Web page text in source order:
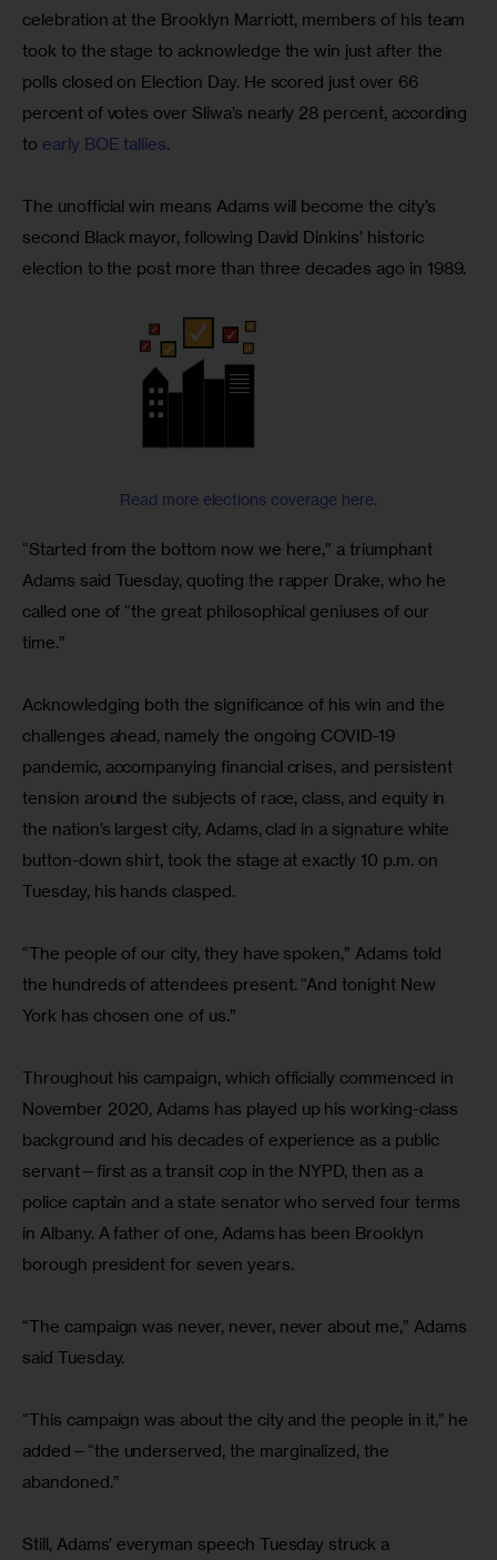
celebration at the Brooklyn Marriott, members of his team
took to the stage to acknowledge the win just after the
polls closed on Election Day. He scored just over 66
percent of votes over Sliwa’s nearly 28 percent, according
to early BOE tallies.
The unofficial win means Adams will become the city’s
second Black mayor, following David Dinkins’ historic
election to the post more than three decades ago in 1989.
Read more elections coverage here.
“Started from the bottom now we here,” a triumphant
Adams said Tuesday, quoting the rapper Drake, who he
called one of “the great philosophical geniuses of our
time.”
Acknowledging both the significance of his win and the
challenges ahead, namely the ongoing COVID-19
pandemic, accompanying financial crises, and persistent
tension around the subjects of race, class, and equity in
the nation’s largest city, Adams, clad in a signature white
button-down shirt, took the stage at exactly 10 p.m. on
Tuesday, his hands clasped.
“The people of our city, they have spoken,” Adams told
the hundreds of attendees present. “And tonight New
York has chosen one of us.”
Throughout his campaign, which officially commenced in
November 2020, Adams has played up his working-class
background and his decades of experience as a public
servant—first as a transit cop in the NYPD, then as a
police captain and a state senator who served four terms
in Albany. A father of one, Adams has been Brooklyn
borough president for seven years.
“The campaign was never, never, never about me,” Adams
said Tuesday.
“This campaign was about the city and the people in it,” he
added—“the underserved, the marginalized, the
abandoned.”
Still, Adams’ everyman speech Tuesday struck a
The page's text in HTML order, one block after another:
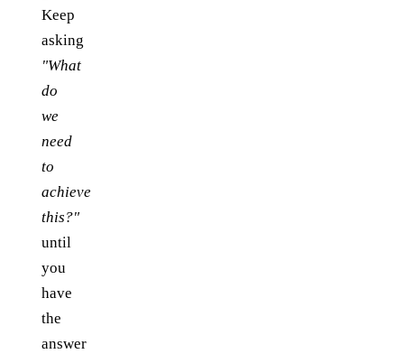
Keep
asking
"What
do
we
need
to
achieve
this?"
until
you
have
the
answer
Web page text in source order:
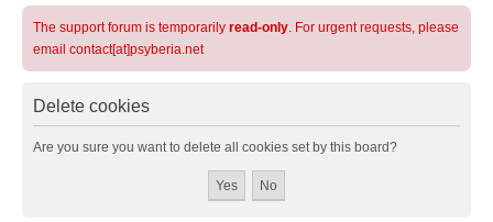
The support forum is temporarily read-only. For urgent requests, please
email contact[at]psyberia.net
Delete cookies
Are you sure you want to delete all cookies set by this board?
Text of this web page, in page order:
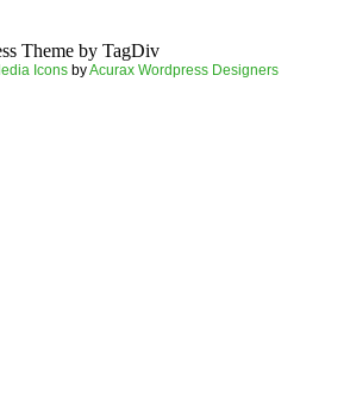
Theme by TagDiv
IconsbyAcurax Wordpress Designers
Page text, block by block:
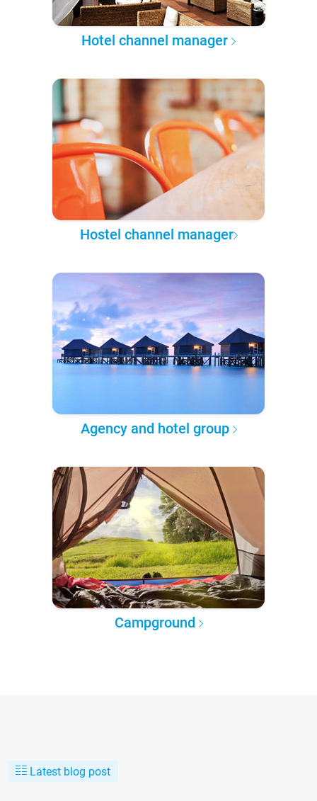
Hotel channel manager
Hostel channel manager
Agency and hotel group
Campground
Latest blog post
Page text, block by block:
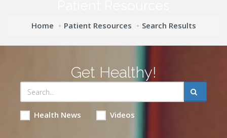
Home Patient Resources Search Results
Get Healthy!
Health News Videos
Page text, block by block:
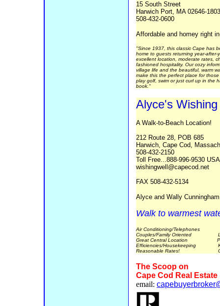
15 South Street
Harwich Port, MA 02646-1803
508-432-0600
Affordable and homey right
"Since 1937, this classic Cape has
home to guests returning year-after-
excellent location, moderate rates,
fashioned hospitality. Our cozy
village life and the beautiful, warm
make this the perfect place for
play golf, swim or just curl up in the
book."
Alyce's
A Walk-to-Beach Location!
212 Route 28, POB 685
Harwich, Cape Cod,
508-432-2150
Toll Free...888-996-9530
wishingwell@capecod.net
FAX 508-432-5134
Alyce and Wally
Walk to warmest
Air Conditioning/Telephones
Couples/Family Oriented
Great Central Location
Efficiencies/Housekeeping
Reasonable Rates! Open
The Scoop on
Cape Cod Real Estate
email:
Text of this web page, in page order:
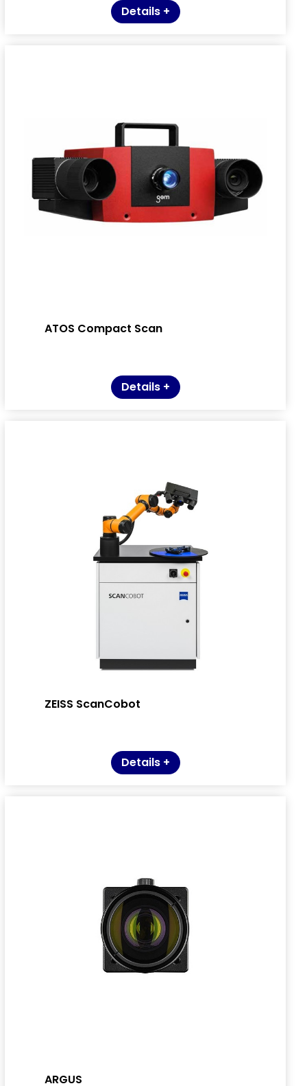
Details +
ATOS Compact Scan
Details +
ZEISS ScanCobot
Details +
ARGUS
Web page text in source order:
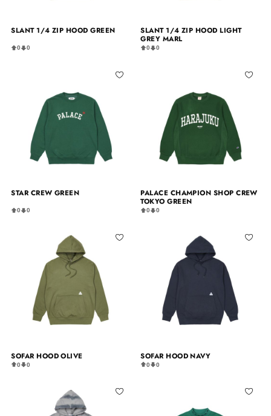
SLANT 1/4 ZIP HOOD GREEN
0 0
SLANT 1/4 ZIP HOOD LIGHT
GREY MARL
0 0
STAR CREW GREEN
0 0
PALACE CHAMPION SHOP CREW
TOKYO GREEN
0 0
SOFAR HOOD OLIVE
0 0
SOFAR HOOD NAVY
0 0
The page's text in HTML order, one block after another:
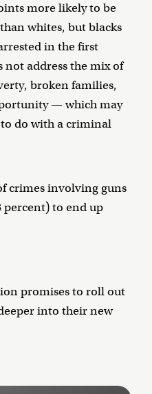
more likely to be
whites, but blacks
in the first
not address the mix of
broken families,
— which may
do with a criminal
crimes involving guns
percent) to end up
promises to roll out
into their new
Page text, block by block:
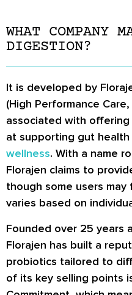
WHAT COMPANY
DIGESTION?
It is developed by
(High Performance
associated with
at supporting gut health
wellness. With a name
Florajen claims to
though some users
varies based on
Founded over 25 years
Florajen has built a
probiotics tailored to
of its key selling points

EXERCISE: What lines in the data above carry "channel"? Return them all.

ANSWER TO THIS TASK:
Hotel channel manager
Hostel channel manager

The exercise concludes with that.